A mum who has three children with albinism says she feels ‘so blessed’ to have them.
Stacey and Jason Chappell are parents to five children – their two sons, Jay, 15, and Leon-James, three, both have albinism, as does their youngest daughter, Amelia-Grace, once.
The children were born with the condition, which affects the production of melanin, the pigment that colours the skin, hair and eyes.
As a result, Jay, Leon-James and Amelia-Grace all wear glasses and have visual impairments. They also have to wear factor 50 sun cream when they go outside, and the family home is installed with blackout curtains as sunlight can cause severe burns.
Stacey and Jason’s other two children – Sky, 13, and Lexi, 11 – do not have the condition.
Stacey said: ‘I feel privileged. I’m so blessed to have them because it’s a rare condition.
‘We’re honoured to have them as our kids.
‘People will say, “Look at his hair, look at his eyelashes.” And I’ll say, “Yes, he has albinism.”‘
Full-time mum, Stacey, 34, and Jason, 40, a cleaner, from South Tyneside, didn’t know anything about albinism prior to their children’s diagnoses.
After their eldest, Jay, was diagnosed at three weeks old, Stacey said she ‘blamed [herself]’ for his albinism because she ‘made him’.
In and out of hospital, the new mum suffered with postnatal depression and initially rejected help from others, as she felt it was her responsibility to look after her son.
Stacey said the information given to them at the time was limited, but they ‘got on with it’, doing everything they could to support Jay.
‘With him being our first child, it was a learning curve.’ Stacey said.
‘I think it was more challenging when he started going to school – and that’s when we started figuring out, “Wow, this is totally different.”‘
Jay was registered severely sight impaired. He uses size 36 font to read and sometimes has trouble walking outside or crossing the road due to his reduced vision.
Different weather conditions – sun, rain, and snow – can affect Jay’s ability to identify buildings, cars and footpaths, and this has led to several accidents.
‘As he got older, as he got taller, he was having more and more accidents. He actually walked into buildings.
‘What we can see at 3,000 metres, he can only see at six metres.’
Thankfully, when Jay started school, the family began accessing support – both from the local council’s visual impairment team, as well as Guide Dogs – the leading UK charity for people with sight loss.
Specialists have helped Jay use a cane to navigate independently, as well as read large-print books, and master technology.
The younger children have also received support too. Leon-James is currently being supported through his transition from nursery to primary school, and Amelia-Grace attends My Time to Play sessions set up by the charity, which help children with sight loss develop a broad range of skills through play.
The sessions also allow Stacey and Jason to connect with other parents of children with visual impairments.
‘It’s so nice to actually chat to somebody who understands you and your child,’ Stacey said.
‘Nobody’s there to judge you, and sometimes you do feel like you’re judged.’
Having albinism also affects her children’s confidence. Jay suffers with anxiety and he has been subjected to hurtful comments by his peers.
‘He is too shy, and because he’s had such bad things happening to him, he thinks everybody is going to be nasty,’ Stacey continued.
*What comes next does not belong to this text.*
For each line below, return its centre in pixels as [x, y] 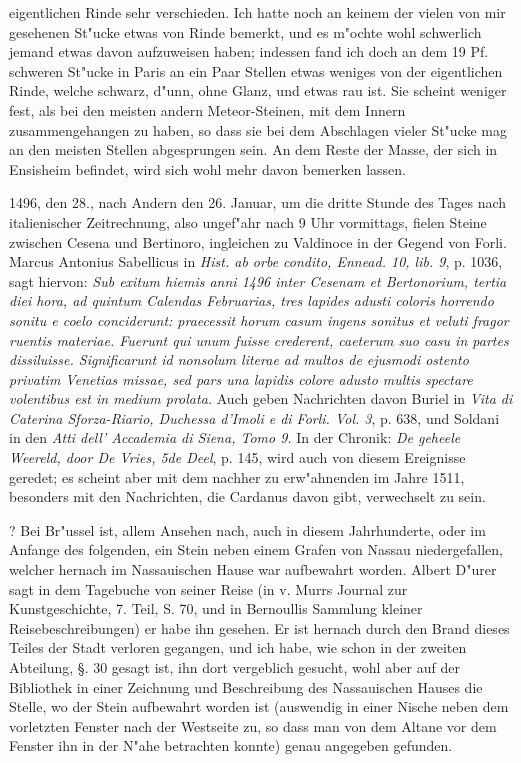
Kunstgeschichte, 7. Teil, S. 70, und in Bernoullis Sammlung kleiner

‘Trying to explain that not everybody is nasty, and people are there to help you, is so hard.’
Leon-James, who is also registered visually impaired, has also received hurtful comments from strangers.
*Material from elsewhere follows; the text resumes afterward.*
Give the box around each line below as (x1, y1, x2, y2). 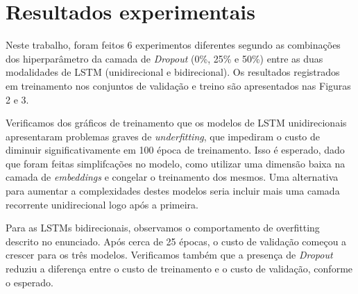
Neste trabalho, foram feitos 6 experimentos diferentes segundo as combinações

Stacey said: ‘We were actually in the supermarket, and he nearly walked into some people.
‘I apologised and said sorry, but the woman said: “No wonder he can’t see with those stupid glasses on.”‘
Despite the daily challenges the couple face, they hope that by talking more openly about albinism, people will think twice before making ‘nasty’ comments. As Stacey say, people should ‘never ever judge a book by its cover’.
Stacey said it is easy to ‘take everything for granted’ and she feels many people are ignorant to the challenges families may face.
However, she hopes that by speaking out about albinism, people will be more open-minded and want to help, rather than discourage and pass judgment.
‘You know that saying – never ever judge a book by its cover – and I think just the way people look at other people,’ she said.
‘If people knew about that condition, even with any kind of visual impairment, or any other condition, then I think this world would be a lot different.’
Guide Dogs have launched their We Find the Way campaign, which champions the My Life Skills service that Guide Dogs offers.